Items from a dataset

╔══

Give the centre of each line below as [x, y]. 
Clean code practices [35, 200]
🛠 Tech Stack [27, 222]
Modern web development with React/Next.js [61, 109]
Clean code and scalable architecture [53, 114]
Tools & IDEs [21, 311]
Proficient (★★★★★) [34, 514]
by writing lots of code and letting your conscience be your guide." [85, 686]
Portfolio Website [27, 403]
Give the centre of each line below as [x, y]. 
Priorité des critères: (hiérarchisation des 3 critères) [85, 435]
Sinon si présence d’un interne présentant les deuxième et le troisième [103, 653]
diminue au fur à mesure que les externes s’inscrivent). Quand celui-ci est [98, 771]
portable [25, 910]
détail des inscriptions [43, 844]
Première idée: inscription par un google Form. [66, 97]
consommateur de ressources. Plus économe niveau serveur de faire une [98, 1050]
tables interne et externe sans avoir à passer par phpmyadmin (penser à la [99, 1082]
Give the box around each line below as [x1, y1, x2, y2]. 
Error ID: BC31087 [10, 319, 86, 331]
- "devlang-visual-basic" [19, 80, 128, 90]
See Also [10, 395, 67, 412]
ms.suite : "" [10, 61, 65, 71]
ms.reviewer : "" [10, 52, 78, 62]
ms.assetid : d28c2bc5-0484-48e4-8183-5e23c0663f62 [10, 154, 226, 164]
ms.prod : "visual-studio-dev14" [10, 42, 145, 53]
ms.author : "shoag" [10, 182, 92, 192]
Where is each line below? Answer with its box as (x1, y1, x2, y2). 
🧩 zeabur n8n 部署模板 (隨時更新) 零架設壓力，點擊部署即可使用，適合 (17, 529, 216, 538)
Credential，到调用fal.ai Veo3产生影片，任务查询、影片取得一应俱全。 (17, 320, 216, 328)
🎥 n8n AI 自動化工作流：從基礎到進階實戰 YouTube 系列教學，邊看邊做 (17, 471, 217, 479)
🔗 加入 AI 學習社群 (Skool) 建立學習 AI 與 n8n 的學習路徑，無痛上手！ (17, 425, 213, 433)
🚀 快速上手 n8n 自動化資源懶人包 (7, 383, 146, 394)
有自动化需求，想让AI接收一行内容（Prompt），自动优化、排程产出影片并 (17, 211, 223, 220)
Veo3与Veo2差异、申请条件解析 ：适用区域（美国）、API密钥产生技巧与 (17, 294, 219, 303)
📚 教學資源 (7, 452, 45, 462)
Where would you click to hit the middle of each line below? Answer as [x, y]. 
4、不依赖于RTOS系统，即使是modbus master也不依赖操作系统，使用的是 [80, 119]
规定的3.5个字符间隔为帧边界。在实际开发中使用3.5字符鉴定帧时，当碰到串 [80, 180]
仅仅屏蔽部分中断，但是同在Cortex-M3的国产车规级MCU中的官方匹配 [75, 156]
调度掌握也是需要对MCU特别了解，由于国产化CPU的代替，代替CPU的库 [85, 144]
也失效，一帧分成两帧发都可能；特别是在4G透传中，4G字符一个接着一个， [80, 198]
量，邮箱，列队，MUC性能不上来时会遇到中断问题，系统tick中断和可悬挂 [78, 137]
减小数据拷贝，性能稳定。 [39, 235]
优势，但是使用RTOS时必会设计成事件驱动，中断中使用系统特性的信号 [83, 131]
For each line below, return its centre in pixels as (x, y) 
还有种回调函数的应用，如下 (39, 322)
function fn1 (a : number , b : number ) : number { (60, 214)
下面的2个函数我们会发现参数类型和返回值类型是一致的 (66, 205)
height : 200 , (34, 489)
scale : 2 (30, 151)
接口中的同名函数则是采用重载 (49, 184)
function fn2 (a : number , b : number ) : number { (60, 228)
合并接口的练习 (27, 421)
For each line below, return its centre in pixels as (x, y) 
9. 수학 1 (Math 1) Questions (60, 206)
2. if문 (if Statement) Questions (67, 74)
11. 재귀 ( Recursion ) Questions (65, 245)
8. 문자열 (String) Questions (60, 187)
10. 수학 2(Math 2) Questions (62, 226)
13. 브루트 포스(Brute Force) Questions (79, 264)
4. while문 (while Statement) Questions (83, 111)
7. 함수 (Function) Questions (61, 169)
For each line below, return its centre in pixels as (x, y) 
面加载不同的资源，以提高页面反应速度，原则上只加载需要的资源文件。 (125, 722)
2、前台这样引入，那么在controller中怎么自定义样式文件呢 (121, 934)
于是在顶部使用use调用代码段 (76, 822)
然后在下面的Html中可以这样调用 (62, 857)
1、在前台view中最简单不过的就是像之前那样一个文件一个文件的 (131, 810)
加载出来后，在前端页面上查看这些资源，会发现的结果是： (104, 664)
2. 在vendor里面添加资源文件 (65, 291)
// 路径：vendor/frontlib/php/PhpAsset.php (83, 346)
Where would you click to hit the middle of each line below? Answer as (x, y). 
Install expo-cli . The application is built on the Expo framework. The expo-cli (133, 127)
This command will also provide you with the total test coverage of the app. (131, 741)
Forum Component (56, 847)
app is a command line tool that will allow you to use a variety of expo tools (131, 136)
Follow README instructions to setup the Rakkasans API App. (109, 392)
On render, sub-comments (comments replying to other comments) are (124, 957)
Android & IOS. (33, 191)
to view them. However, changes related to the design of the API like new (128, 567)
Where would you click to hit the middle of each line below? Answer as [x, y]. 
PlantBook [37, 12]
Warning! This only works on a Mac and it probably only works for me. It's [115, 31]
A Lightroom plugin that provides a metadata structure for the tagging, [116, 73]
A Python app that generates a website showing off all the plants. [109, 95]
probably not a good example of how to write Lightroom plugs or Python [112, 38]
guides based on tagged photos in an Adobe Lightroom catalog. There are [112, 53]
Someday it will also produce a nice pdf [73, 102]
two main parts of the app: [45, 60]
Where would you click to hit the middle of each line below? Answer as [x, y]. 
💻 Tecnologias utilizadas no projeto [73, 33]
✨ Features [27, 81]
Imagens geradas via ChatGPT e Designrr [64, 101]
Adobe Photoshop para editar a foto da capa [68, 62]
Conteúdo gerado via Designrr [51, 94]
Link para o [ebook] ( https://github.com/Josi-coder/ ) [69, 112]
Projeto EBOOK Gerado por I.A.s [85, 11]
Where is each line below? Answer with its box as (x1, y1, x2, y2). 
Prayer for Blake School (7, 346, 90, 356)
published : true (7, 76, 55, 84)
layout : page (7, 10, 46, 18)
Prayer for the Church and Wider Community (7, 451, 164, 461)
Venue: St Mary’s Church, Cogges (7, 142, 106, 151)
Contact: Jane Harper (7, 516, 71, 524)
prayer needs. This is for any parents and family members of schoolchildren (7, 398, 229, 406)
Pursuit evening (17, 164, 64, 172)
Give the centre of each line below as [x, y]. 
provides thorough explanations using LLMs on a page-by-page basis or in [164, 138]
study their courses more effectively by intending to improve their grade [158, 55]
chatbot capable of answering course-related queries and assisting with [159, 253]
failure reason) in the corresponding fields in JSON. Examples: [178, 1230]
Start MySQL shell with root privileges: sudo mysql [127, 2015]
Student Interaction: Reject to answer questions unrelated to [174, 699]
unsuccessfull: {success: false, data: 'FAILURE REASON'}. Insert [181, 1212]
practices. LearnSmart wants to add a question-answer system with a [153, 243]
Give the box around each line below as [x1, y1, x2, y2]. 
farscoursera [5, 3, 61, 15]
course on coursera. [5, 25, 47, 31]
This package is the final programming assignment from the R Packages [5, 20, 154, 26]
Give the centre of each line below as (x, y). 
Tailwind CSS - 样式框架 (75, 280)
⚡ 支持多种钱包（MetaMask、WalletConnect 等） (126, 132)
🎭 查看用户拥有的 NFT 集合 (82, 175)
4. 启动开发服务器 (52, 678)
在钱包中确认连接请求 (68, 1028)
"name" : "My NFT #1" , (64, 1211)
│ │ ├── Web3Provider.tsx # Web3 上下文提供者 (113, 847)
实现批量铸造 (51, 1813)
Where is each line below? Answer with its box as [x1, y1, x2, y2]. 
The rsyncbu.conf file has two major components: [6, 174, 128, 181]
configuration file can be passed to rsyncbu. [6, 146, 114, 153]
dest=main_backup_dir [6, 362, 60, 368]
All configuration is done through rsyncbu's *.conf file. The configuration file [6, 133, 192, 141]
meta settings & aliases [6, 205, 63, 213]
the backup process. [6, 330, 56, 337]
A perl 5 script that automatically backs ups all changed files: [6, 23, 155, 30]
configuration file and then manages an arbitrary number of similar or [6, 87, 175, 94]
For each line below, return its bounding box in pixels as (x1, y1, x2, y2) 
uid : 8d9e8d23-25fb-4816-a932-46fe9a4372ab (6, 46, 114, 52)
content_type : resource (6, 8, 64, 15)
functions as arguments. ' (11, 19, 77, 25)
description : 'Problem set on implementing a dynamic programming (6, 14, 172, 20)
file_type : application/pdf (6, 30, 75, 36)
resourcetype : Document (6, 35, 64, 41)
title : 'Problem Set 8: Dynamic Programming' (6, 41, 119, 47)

╚══

▶ _Work instruction_
Out of the data above, transcribe exactly and only the lines starting with the line that has "Contact: Jane Harper (7, 516, 71, 524)" and going on through the line that has "course on coursera. [5, 25, 47, 31]", both included.

▶ _Answer section_
Contact: Jane Harper (7, 516, 71, 524)
prayer needs. This is for any parents and family members of schoolchildren (7, 398, 229, 406)
Pursuit evening (17, 164, 64, 172)
Give the centre of each line below as [x, y]. 
provides thorough explanations using LLMs on a page-by-page basis or in [164, 138]
study their courses more effectively by intending to improve their grade [158, 55]
chatbot capable of answering course-related queries and assisting with [159, 253]
failure reason) in the corresponding fields in JSON. Examples: [178, 1230]
Start MySQL shell with root privileges: sudo mysql [127, 2015]
Student Interaction: Reject to answer questions unrelated to [174, 699]
unsuccessfull: {success: false, data: 'FAILURE REASON'}. Insert [181, 1212]
practices. LearnSmart wants to add a question-answer system with a [153, 243]
Give the box around each line below as [x1, y1, x2, y2]. 
farscoursera [5, 3, 61, 15]
course on coursera. [5, 25, 47, 31]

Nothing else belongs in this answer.